E assim uma teologia grande e misteriosa torna também muito concreta, seja na interpretação da liturgia, seja no discurso sobre Jesus Cristo: com tudo isso, este Dionísio Areopagita teve uma grande influência sobre toda a teologia medieval, sobre toda teologia mística, seja do oriente, seja do ocidente, sendo quase descoberto no 13º século, sobretudo por São Boaventura, o grande teólogo franciscano que nesta teologia mística encontrou o instrumento conceitual para interpretar a hereditariedade assim simples e profunda de são Francisco: a pobreza com Dionísio que diz no fim, que o amor vê mais que a razão.

Onde está a luz do amor não tem mais acesso às trevas da razão; o amor vê, o amor é o olho e a experiência que dá mais que a reflexão. Que coisa é esta experiência de Boaventura que vê em São Francisco: é a experiência de um caminho muito humilde, muito realista, dia a dia, é este andar com Cristo, aceitando sua cruz. Nesta pobreza e nesta humildade, na humildade que se vive também na eclesialidade, que é uma experiência de Deus que é maior que aquela que se busca mediante a reflexão: nesta, tocamos realmente no coração de Deus.

Hoje existe uma nova atualidade de Dionísio Areopagita: ele aparece como um grande mediador no diálogo moderno entre o cristianismo e as teologias místicas da Ásia, a qual torna característica na convicção de que não se pode dizer quem seja Deus; Dele se pode falar somente em formas negativas; de Deus se pode falar somente com o “não” e somente entrando nesta experiência do “não” Ele se manifesta. E aqui se vê uma proximidade entre o pensamento do Areopagita e aquele das religiões asiáticas: ele pode ser hoje um mediador como foi entre o espírito grego e o Evangelho.

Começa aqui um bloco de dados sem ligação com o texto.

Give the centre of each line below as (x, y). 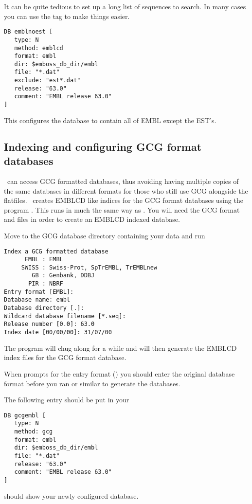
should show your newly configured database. (71, 495)
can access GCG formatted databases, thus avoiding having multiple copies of (123, 181)
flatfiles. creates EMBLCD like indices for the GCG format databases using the (124, 200)
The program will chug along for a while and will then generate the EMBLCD (120, 348)
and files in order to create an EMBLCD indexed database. (92, 219)
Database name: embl (37, 300)
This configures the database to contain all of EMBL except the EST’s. (110, 120)
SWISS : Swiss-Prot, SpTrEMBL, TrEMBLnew (89, 267)
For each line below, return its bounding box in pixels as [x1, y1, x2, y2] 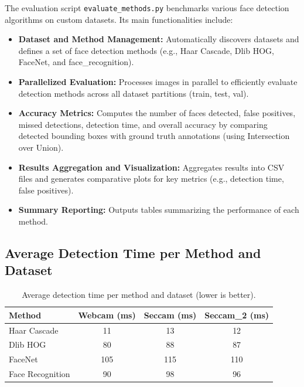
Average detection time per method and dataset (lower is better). [22, 288, 256, 301]
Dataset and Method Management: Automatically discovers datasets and [18, 33, 299, 45]
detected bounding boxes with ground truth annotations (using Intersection [18, 130, 290, 142]
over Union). [18, 141, 64, 153]
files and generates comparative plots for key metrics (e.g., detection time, [18, 172, 284, 185]
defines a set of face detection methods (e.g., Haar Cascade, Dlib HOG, [18, 44, 274, 56]
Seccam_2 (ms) [204, 308, 269, 321]
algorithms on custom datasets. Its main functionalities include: [5, 13, 233, 25]
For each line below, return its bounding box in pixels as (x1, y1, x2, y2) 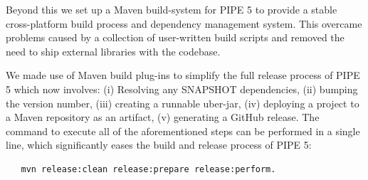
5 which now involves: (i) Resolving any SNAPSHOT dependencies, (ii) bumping (6, 81, 358, 96)
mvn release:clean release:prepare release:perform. (21, 164, 276, 174)
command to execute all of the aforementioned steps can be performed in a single (6, 123, 360, 138)
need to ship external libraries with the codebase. (6, 43, 221, 58)
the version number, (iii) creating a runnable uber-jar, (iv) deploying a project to (6, 95, 359, 110)
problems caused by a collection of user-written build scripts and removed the (6, 30, 345, 45)
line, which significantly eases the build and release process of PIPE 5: (6, 137, 312, 152)
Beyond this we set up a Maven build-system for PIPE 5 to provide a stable (6, 2, 337, 16)
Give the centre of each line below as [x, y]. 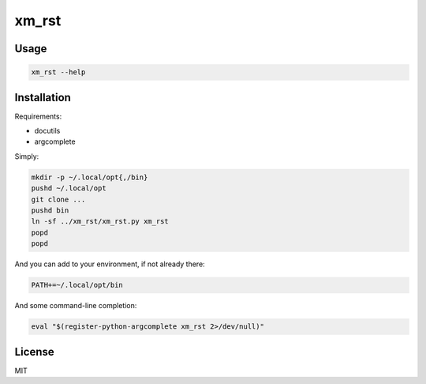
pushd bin [50, 210]
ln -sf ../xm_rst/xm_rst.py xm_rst [100, 222]
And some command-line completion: [76, 306]
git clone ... [58, 199]
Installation [43, 98]
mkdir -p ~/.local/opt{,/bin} [90, 177]
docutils [47, 131]
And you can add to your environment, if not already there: [110, 264]
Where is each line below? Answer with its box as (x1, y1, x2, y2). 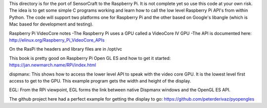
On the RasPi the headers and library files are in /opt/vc (9, 46, 122, 52)
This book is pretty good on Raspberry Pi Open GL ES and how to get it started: (9, 55, 171, 61)
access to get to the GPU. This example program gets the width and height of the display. (9, 78, 191, 83)
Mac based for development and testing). (9, 21, 93, 27)
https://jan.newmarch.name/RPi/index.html (9, 62, 96, 68)
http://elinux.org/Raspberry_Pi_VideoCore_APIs (9, 37, 105, 43)
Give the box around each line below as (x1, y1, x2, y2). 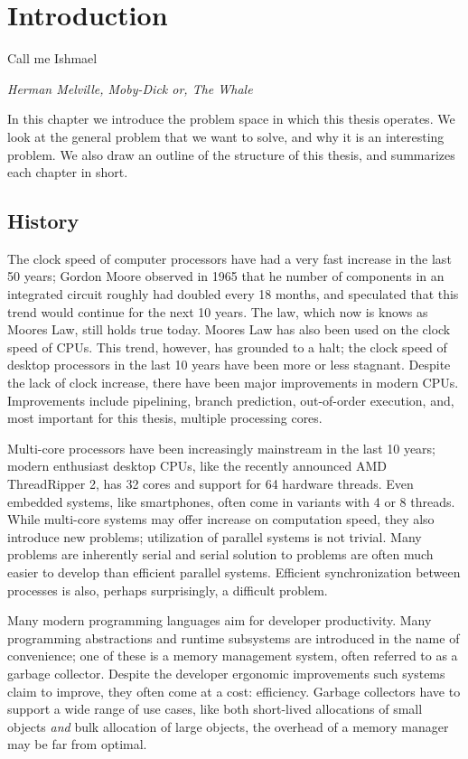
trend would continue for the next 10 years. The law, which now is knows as (7, 302, 428, 321)
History (7, 207, 80, 235)
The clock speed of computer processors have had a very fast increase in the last (7, 248, 452, 267)
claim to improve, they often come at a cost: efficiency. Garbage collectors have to (7, 681, 461, 700)
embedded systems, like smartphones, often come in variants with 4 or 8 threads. (7, 492, 455, 511)
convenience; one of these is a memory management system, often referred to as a (7, 646, 458, 665)
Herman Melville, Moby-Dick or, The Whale (7, 79, 253, 98)
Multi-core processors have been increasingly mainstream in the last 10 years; (7, 438, 436, 457)
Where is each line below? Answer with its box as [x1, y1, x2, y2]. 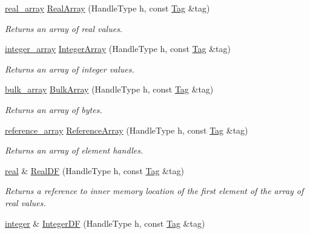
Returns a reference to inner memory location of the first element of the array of [5, 184, 304, 197]
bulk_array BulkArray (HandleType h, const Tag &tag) [5, 83, 214, 96]
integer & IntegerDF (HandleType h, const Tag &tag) [5, 216, 205, 229]
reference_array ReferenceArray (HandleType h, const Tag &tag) [5, 123, 248, 136]
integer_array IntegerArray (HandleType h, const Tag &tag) [5, 42, 231, 55]
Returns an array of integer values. [5, 62, 134, 75]
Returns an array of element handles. [5, 144, 143, 157]
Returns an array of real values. [5, 22, 123, 34]
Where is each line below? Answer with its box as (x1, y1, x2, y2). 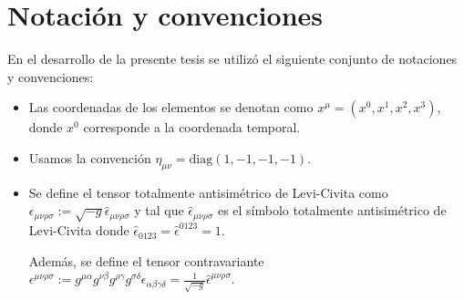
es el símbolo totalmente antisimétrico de (217, 201, 447, 220)
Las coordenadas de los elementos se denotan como (28, 98, 314, 117)
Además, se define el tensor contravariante (28, 251, 264, 270)
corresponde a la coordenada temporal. (83, 118, 301, 137)
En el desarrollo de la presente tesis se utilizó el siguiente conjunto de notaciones (7, 49, 458, 68)
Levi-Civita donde (28, 221, 129, 240)
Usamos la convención (28, 148, 151, 167)
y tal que (134, 201, 184, 220)
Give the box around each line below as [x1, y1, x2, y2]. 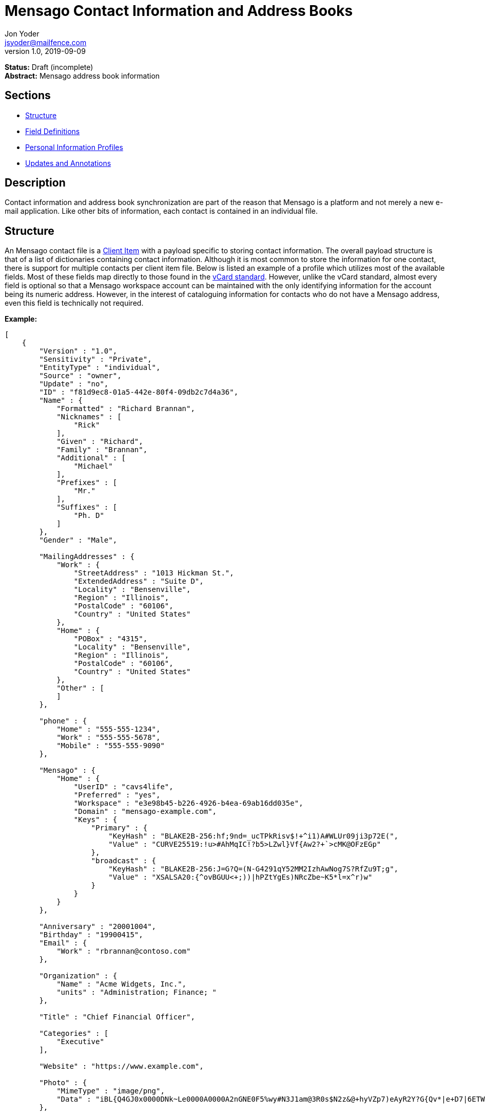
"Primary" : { [91, 824, 148, 832]
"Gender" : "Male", [39, 536, 118, 545]
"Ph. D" [73, 511, 104, 520]
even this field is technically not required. [5, 299, 144, 308]
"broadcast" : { [91, 857, 157, 865]
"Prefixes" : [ [56, 478, 118, 487]
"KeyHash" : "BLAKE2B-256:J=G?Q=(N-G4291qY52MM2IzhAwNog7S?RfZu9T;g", [108, 865, 399, 874]
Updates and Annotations [25, 158, 111, 168]
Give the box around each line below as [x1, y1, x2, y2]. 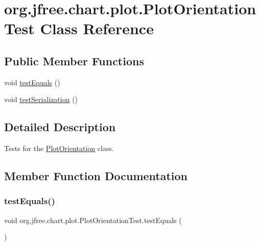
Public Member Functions [4, 53, 144, 68]
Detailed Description [4, 119, 116, 135]
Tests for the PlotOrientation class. [4, 143, 114, 154]
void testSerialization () [4, 94, 78, 105]
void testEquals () [4, 77, 60, 87]
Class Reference [40, 18, 154, 39]
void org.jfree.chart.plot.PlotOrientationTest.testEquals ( [4, 214, 182, 225]
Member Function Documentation [4, 168, 188, 184]
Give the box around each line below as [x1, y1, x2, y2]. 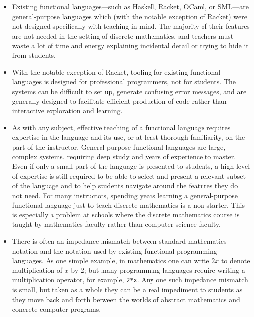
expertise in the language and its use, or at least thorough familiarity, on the [12, 132, 245, 142]
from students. [12, 50, 56, 60]
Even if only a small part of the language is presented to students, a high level [12, 160, 250, 171]
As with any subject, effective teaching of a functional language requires [12, 122, 231, 132]
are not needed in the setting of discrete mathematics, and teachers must [12, 30, 234, 41]
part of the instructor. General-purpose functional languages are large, [12, 141, 226, 152]
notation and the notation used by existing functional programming [12, 245, 217, 256]
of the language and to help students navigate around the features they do [12, 180, 238, 191]
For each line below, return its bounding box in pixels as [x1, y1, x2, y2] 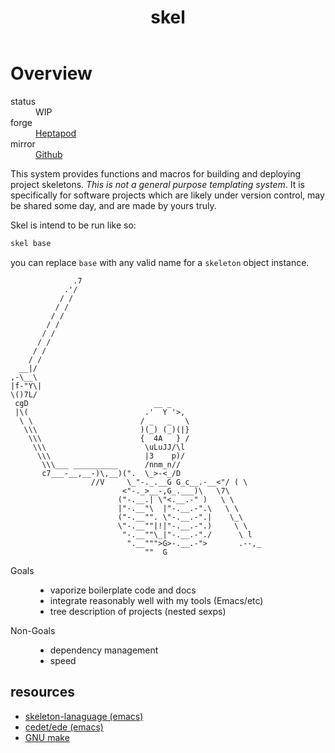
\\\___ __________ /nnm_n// [41, 459, 182, 470]
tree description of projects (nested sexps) [49, 605, 227, 617]
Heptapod [35, 127, 77, 139]
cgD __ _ [14, 398, 172, 408]
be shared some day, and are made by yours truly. [10, 199, 217, 211]
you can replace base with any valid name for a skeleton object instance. [10, 256, 310, 268]
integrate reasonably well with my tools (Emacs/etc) [49, 594, 264, 606]
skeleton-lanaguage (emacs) [24, 710, 144, 722]
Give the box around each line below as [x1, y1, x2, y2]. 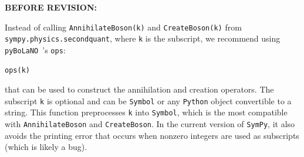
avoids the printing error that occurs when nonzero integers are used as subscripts [5, 129, 299, 141]
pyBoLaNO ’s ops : [5, 43, 66, 56]
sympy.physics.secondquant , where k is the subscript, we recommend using [5, 32, 281, 45]
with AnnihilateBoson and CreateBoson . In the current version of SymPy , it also [5, 118, 295, 130]
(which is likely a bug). [5, 141, 87, 153]
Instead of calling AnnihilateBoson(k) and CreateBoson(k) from [5, 21, 242, 33]
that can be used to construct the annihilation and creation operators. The [5, 83, 274, 95]
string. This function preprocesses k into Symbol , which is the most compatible [5, 106, 288, 118]
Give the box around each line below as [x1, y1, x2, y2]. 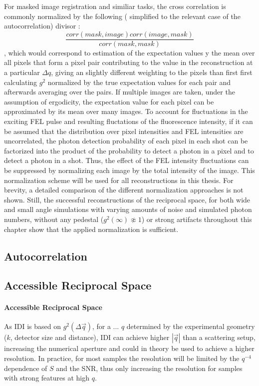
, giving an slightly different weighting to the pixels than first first [51, 67, 253, 77]
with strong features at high [4, 372, 89, 383]
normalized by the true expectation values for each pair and [47, 76, 231, 87]
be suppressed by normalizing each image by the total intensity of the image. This [4, 164, 255, 175]
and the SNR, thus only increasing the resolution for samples [56, 362, 243, 373]
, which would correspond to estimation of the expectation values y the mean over [4, 47, 255, 57]
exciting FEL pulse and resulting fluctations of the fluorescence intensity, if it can [4, 116, 253, 126]
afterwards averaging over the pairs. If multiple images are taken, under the [4, 86, 235, 97]
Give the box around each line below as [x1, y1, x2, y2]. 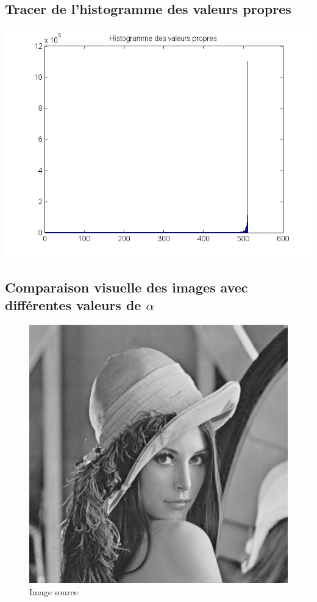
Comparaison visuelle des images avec [5, 277, 248, 296]
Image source [29, 585, 78, 598]
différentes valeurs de [5, 296, 141, 314]
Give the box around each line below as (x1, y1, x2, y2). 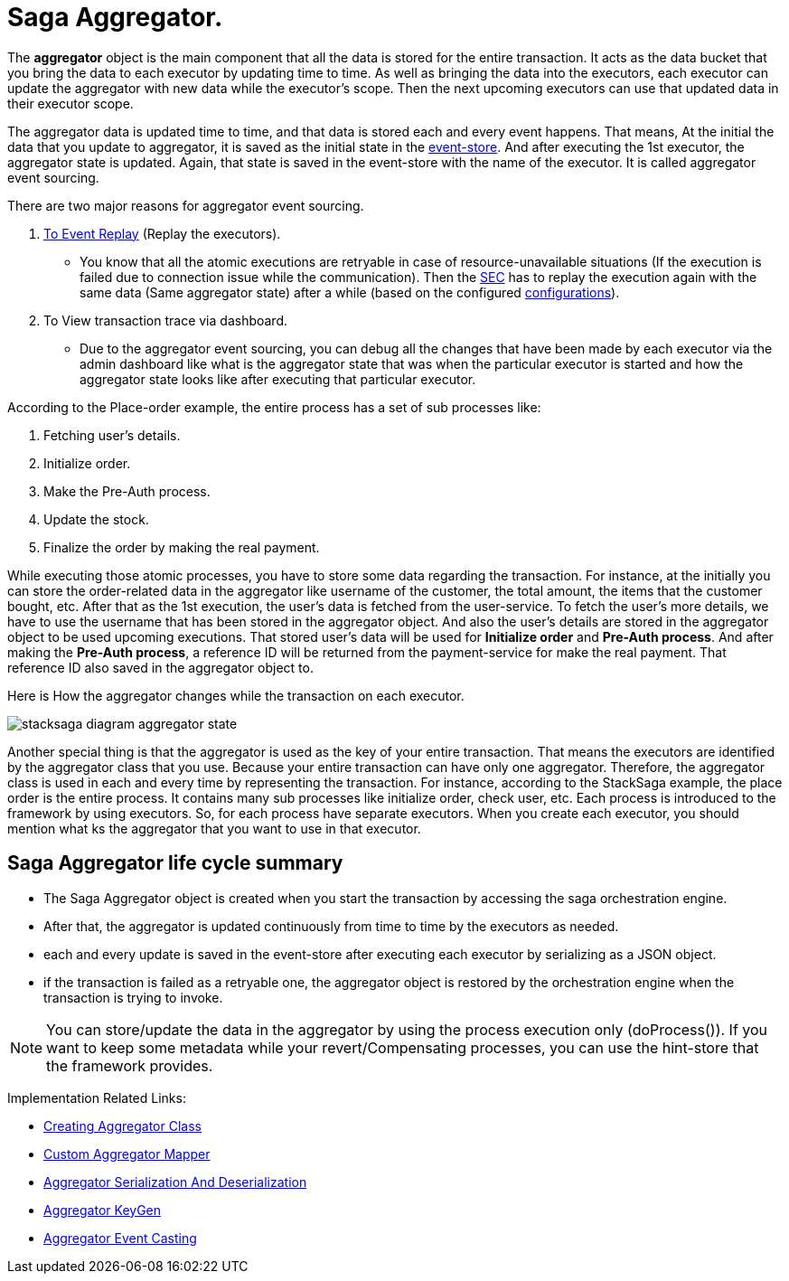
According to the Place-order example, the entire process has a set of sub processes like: (7, 399, 541, 415)
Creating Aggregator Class (43, 1117, 202, 1134)
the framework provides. (46, 1056, 213, 1075)
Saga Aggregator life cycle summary (7, 852, 343, 875)
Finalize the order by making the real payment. (43, 539, 320, 555)
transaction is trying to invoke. (43, 989, 223, 1005)
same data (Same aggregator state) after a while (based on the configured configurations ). (80, 284, 620, 300)
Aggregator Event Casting (43, 1229, 197, 1246)
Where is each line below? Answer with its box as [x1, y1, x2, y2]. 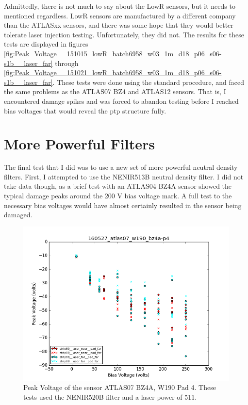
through [55, 58, 79, 68]
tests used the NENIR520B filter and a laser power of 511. [23, 392, 197, 402]
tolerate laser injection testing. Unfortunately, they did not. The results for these [4, 29, 244, 39]
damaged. [4, 210, 33, 220]
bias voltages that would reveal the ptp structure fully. [4, 105, 166, 115]
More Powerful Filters [4, 134, 155, 154]
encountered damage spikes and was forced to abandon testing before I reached [4, 96, 239, 106]
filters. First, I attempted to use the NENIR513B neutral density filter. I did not [4, 171, 244, 181]
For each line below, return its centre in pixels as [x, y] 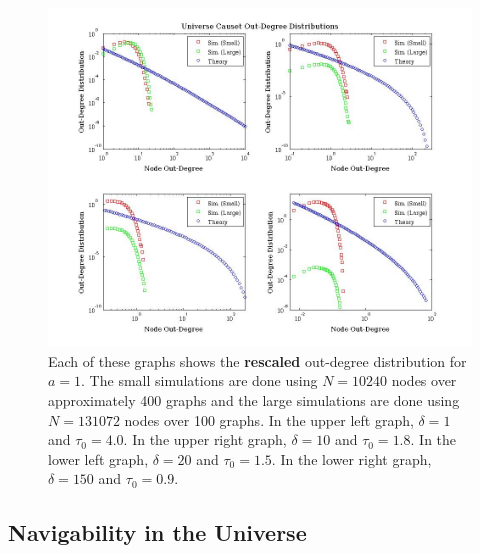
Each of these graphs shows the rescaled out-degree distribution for [257, 360]
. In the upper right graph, [205, 439]
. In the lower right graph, [351, 458]
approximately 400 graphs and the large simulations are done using [254, 399]
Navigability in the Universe [157, 532]
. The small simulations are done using [199, 380]
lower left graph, [98, 458]
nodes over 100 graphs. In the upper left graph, [269, 419]
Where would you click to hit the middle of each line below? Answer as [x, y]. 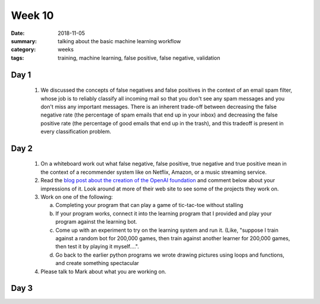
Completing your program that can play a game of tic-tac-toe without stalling [149, 205]
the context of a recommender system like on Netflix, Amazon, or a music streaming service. [153, 172]
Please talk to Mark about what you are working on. [103, 271]
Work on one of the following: [77, 197]
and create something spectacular [97, 263]
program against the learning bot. [96, 222]
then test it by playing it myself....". [97, 247]
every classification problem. [76, 132]
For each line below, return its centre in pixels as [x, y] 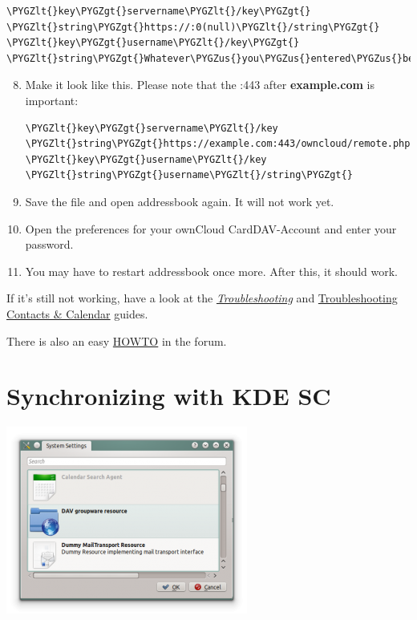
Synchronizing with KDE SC [169, 396]
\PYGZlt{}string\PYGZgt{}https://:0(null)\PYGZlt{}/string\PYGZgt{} [193, 27]
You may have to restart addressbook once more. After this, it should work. [211, 271]
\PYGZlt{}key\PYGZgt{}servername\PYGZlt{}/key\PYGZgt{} [159, 11]
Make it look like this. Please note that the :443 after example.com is [200, 85]
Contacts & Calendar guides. [77, 313]
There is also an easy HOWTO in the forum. [117, 340]
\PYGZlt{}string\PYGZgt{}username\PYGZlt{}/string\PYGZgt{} [189, 175]
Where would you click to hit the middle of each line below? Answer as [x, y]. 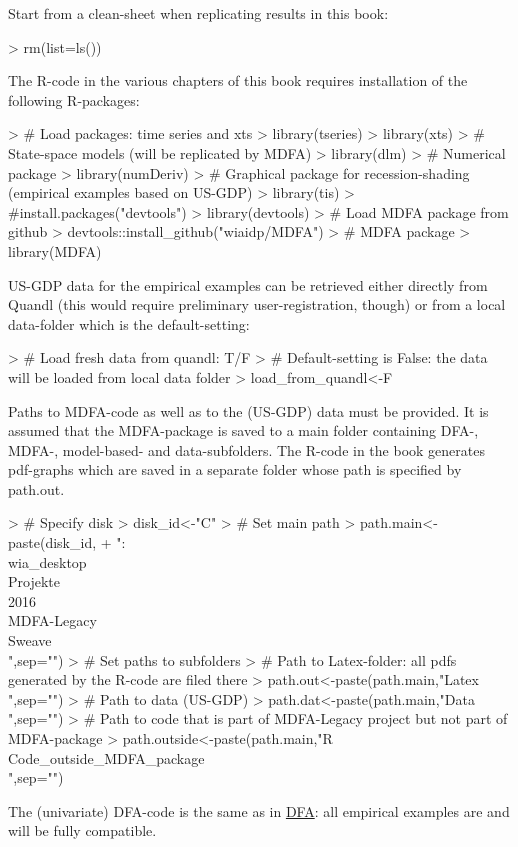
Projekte [34, 581]
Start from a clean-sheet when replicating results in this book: [198, 13]
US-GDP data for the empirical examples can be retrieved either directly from [248, 284]
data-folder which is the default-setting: [129, 323]
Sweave [30, 640]
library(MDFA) [55, 250]
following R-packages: [74, 99]
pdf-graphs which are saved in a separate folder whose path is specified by [235, 469]
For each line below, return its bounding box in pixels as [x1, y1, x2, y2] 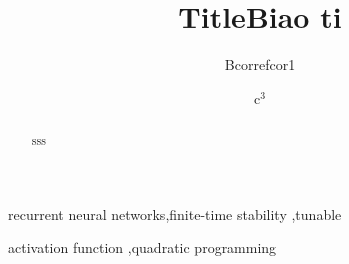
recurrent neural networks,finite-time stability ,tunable [8, 203, 342, 224]
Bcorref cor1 [224, 54, 296, 75]
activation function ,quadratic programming [8, 237, 277, 258]
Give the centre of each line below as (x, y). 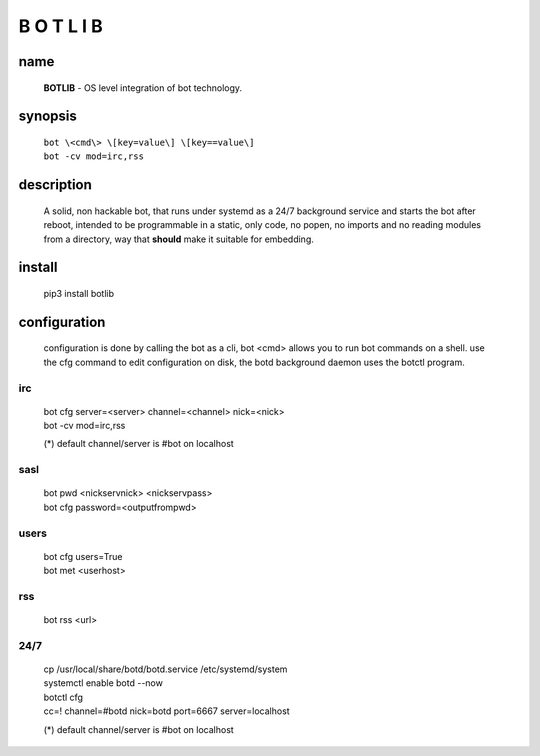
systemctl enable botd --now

Vê-se assim que o diálogo não aceita a superficialidade. Propriamente quando um entra na profundidade do encontro com Cristo se abre também ao espaço vasto para o diálogo. Quando um encontra a luz da verdade, se compreende que é uma luz para todos; desaparecem as polêmicas e torna possível entender um ao outro, ou pelo menos falar um com o outro, aproximar-se. O caminho do diálogo é propriamete o estar próximo em Cristo a Deus, na profundidade do encontro com Ele, na experiência da verdade que se abre à luz e que ajuda a andar ao encontro dos outros: à luz da verdade, à luz do amor.

E no fim dos contos que diz: aprendeu-se o caminho da experiência, da experiência humilde da fé, a cada dia. O coração torna agora grande e pode ver e iluminar também a razão para que veja a beleza de Deus. Peçamos ao Senhor para que ajude também hoje a pôr a serviço do Evangelho a sabedoria dos nossos tempos, descobrindo novamente a beleza da fé, o encontro com Deus em Cristo.